PACNS is defined as a vasculitis confined to the CNS, unassociated with systemic illness, and confirmed through histopathological or angiographic evidence. PACNS typically presents with a gradual onset of headache, mental status alterations (e.g., confusion, disorientation, or dementia), and focal neurological deficits, including hemiparesis, aphasia, amnesia, visual disturbances, and cranial nerve palsies. Unlike CAA or ABRA, PACNS primarily affects younger stroke patients without conventional cerebrovascular risk factors. While the clinical features are highly variable, PACNS may present with transient ischemic attacks, large cerebral infarcts, multi-infarct states, SAH, or intraparenchymal hemorrhage.18-20)
PCNSL is another critical differential diagnosis, characterized by its malignant and rapidly progressive course. Focal neurological deficits occur in approximately 70% of patients, with imaging typically demonstrating uniform contrast enhancement on CT and MRI. However, atypical presentations, including hemorrhage, calcification, cystic changes, or necrosis, may occasionally be observed.21,22) Given the nonspecific clinical and neuroradiological features of PCNSL, histopathological confirmation is essential for accurate diagnosis. While timely initiation of immunosuppressive treatment is crucial for managing PCNSL, avoiding unnecessary immunosuppressant use is paramount to minimizing potential harm.23)
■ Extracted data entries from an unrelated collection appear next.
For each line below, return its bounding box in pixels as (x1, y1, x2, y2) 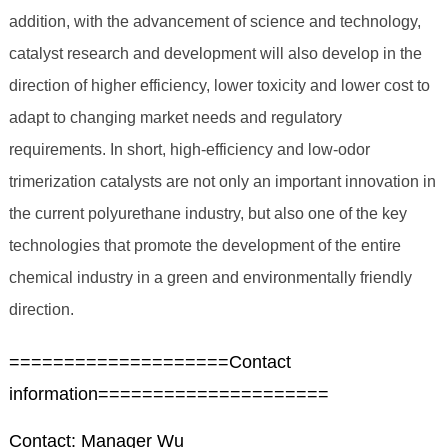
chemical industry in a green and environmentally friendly (8, 269, 412, 287)
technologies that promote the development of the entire (8, 237, 401, 255)
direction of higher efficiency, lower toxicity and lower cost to (8, 77, 430, 95)
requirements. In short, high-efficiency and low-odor (8, 141, 370, 159)
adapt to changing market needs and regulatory (8, 109, 342, 127)
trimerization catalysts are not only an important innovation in (8, 173, 436, 191)
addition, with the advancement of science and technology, (8, 13, 421, 31)
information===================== (8, 384, 329, 405)
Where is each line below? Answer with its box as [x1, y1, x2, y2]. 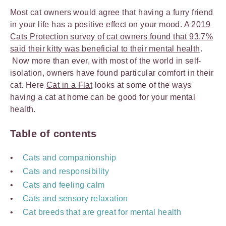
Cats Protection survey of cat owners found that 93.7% [10, 32, 213, 41]
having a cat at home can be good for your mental [10, 93, 196, 101]
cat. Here [10, 81, 46, 89]
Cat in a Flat [46, 81, 93, 89]
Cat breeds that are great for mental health [23, 208, 182, 216]
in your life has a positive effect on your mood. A [10, 20, 192, 29]
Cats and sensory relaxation [23, 194, 128, 203]
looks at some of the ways [92, 81, 192, 89]
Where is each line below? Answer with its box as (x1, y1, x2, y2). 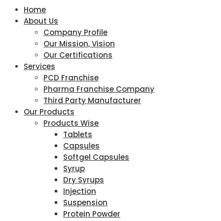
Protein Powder (63, 209, 120, 219)
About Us (24, 16, 58, 26)
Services (24, 61, 55, 72)
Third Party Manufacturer (43, 95, 141, 106)
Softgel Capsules (63, 152, 129, 162)
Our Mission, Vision (43, 38, 115, 49)
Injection (63, 186, 96, 196)
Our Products (24, 107, 74, 117)
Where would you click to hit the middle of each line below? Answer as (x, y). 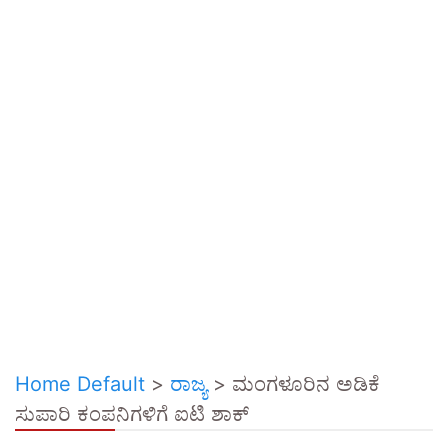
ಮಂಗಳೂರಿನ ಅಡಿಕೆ (306, 383)
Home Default (80, 383)
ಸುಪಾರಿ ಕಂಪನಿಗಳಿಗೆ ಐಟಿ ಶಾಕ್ (132, 413)
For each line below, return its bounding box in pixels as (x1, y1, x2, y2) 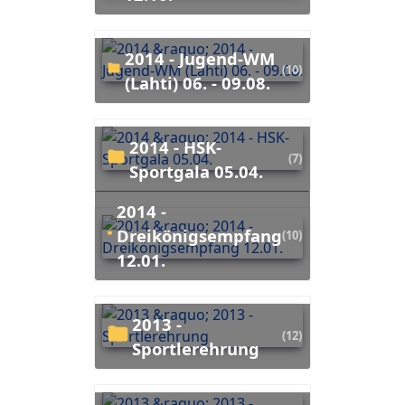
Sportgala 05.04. (128, 159, 263, 183)
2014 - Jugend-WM (124, 46, 135, 70)
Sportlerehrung (132, 336, 260, 360)
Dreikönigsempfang (116, 223, 282, 247)
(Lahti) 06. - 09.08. (124, 71, 270, 94)
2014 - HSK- (128, 135, 139, 158)
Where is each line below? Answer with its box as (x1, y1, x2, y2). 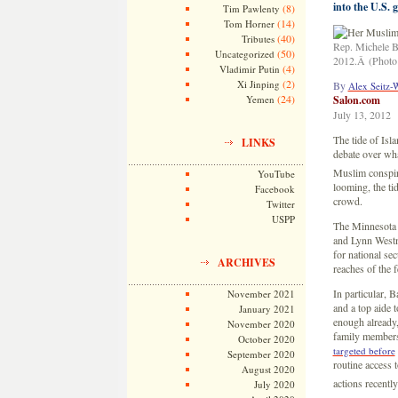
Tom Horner (223, 17, 275, 30)
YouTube (257, 167, 295, 180)
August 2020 (241, 362, 295, 376)
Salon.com (332, 92, 380, 107)
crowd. (332, 194, 362, 208)
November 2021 (227, 287, 295, 300)
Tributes (241, 32, 275, 45)
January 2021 (238, 302, 295, 315)
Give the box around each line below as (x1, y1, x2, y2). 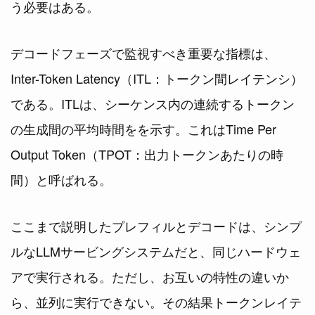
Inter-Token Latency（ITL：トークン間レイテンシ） (11, 69, 303, 88)
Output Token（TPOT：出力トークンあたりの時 (11, 145, 283, 164)
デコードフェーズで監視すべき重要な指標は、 (11, 44, 276, 63)
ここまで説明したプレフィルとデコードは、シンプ (11, 217, 302, 236)
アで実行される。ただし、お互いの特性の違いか (11, 267, 289, 286)
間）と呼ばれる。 (11, 170, 112, 189)
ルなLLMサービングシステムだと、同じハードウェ (11, 242, 301, 261)
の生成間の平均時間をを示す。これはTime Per (11, 120, 276, 139)

ConclusionWe report a case in which ABRA was definitively diagnosed by brain biopsy in a patient with SAH of unknown origin, with symptom improvement following early steroid treatment.
In summary, CAA is a potential differential diagnosis for unexplained SAH, and brain biopsy may aid in establishing a definitive diagnosis.
Informed consent for publication was obtained from the patient.
All authors have no conflict of interest. The authors, who are members of the Japan Neurosurgical Society, have submitted the self-reported Conflicts of Interest Disclosure Statement Forms online.